[Stored dataset items]
┌──

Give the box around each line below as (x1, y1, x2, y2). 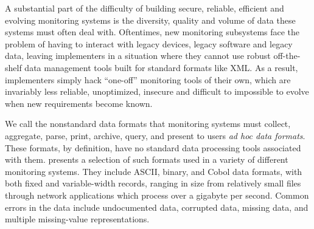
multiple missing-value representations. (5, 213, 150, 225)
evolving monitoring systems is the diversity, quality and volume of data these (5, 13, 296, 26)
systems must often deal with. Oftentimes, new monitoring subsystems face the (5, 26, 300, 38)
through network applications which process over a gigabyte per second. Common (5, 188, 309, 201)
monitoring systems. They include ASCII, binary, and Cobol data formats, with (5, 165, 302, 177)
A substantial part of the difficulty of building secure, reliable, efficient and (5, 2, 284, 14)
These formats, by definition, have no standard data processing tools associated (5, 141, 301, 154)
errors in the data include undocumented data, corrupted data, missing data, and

└──
┌──

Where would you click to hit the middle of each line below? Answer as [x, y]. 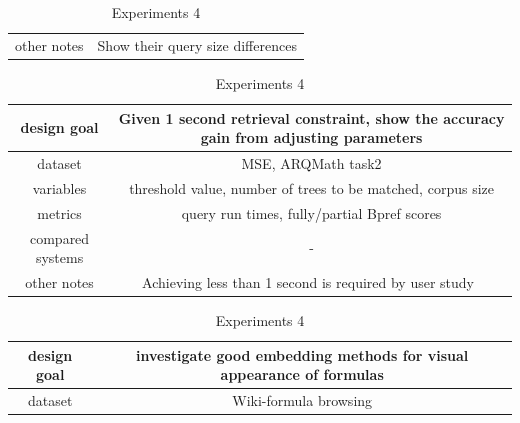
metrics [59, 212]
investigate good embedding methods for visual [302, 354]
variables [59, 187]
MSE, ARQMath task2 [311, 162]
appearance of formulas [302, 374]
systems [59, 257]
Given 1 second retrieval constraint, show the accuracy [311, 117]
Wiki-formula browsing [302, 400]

└──

- ASSIGNMENT: Return a word-for-word copy of the lines above from the one holding "MSE, ARQMath task2 [311, 162]" through the one holding "Wiki-formula browsing [302, 400]", with both of them included and nothing besides.

- RESPONSE TO THE EXERCISE:
MSE, ARQMath task2 [311, 162]
appearance of formulas [302, 374]
systems [59, 257]
Given 1 second retrieval constraint, show the accuracy [311, 117]
Wiki-formula browsing [302, 400]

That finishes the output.